● DESCRIPTION OF THE TASK
Using the data below, copy every line that contains the word "listed".

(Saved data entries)
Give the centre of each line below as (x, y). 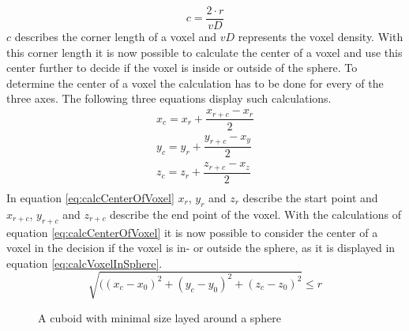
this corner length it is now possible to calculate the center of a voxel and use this (204, 52)
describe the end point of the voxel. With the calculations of (255, 214)
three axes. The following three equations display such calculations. (169, 98)
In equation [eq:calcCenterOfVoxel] (90, 197)
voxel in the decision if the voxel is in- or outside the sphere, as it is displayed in (201, 248)
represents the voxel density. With (321, 37)
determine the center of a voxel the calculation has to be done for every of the (195, 83)
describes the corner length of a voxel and (116, 37)
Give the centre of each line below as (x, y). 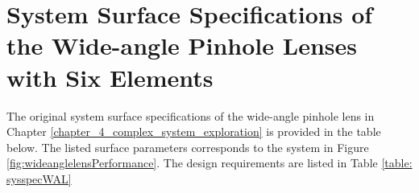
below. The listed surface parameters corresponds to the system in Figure (188, 147)
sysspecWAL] (39, 178)
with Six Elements (110, 77)
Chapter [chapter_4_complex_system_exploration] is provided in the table (194, 131)
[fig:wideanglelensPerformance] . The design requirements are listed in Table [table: (209, 163)
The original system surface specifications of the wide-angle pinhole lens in (191, 115)
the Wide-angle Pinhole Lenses (182, 45)
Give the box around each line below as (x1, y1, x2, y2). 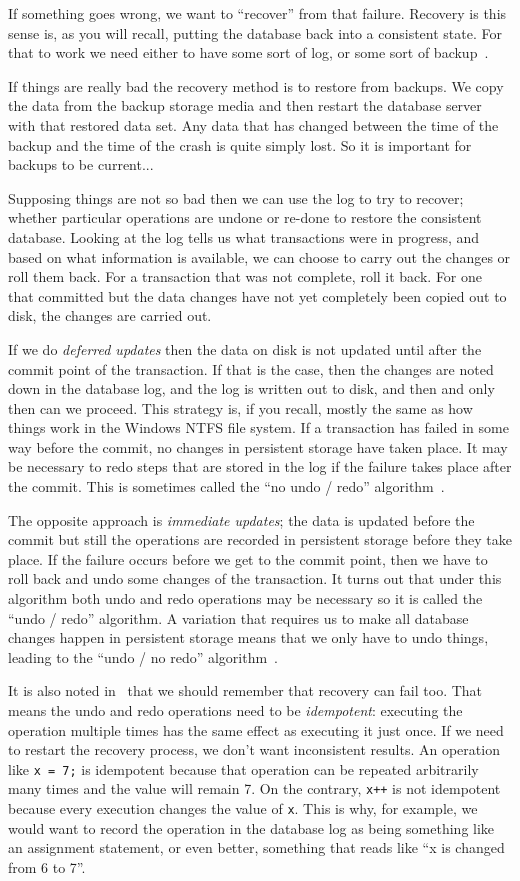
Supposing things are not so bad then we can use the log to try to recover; (8, 187, 464, 208)
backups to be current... (8, 154, 154, 175)
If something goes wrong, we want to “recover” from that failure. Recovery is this (8, 3, 507, 23)
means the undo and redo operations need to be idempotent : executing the (8, 700, 463, 720)
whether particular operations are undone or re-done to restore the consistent (8, 207, 482, 228)
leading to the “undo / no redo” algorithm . (8, 646, 279, 667)
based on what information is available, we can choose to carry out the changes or (8, 246, 511, 267)
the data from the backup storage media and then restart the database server (8, 95, 482, 116)
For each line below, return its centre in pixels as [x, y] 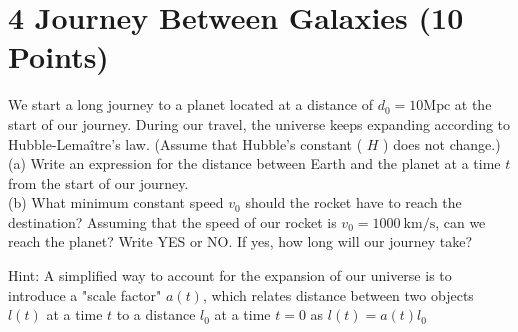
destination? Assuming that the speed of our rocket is [172, 221]
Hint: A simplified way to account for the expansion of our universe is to [230, 275]
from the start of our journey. [98, 182]
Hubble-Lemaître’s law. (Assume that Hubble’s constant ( [185, 143]
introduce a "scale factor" [85, 294]
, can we [460, 221]
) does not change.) [442, 143]
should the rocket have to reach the [353, 202]
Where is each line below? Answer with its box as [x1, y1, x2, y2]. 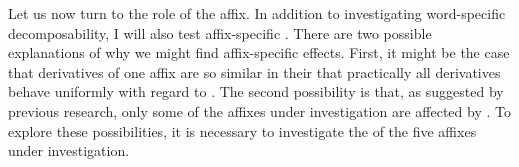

● TASK ANSWER
below. The listed surface parameters corresponds to the system in Figure (188, 147)
[fig:wideanglelensPerformance] . The design requirements are listed in Table [table: (209, 163)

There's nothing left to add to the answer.